Work order.
Transcribe, word for word and without additions, each line below from the one containing "I am assuming" through the one containing "derivative does not", both ends included.

━━━━━ Data for processing ━━━━━

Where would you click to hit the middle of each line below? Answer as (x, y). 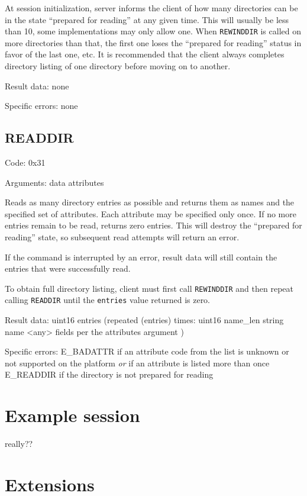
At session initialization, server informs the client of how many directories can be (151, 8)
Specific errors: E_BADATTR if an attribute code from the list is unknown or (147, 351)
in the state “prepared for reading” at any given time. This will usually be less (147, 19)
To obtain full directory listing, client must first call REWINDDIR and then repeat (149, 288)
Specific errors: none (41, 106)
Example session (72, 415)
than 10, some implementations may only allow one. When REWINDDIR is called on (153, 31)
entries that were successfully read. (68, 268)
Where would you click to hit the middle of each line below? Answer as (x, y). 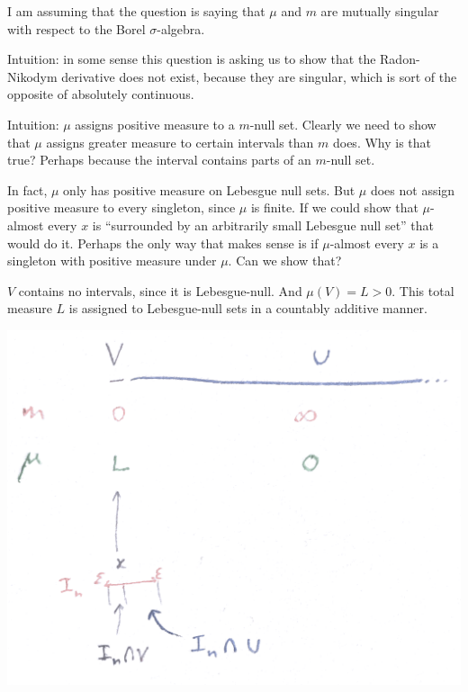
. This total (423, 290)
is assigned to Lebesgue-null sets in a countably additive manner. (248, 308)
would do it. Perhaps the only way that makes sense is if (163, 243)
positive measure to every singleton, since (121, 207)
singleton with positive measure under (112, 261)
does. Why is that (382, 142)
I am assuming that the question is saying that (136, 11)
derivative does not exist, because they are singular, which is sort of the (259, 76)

━━━━━
━━━━━ Data for processing ━━━━━

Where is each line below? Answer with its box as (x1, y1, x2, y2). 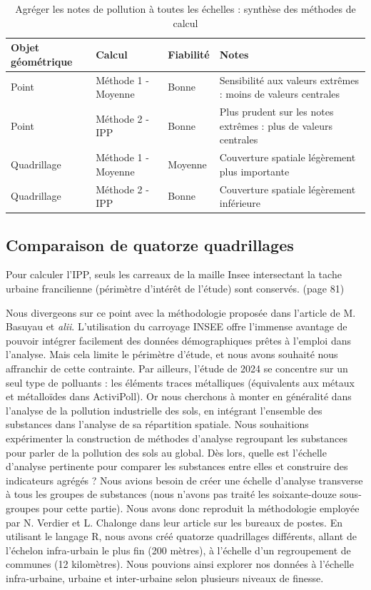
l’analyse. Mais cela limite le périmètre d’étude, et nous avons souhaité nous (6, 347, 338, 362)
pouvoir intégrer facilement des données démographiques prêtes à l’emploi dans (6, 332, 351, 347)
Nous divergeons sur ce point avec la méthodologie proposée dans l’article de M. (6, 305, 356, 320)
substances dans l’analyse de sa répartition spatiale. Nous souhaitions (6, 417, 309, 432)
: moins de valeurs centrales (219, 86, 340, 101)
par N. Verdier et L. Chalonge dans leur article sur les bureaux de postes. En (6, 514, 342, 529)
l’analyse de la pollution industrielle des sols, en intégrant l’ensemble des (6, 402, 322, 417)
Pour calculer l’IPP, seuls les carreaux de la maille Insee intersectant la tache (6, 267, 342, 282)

━━━━━

Completed exercise.
I am assuming that the question is saying that (136, 11)
derivative does not exist, because they are singular, which is sort of the (259, 76)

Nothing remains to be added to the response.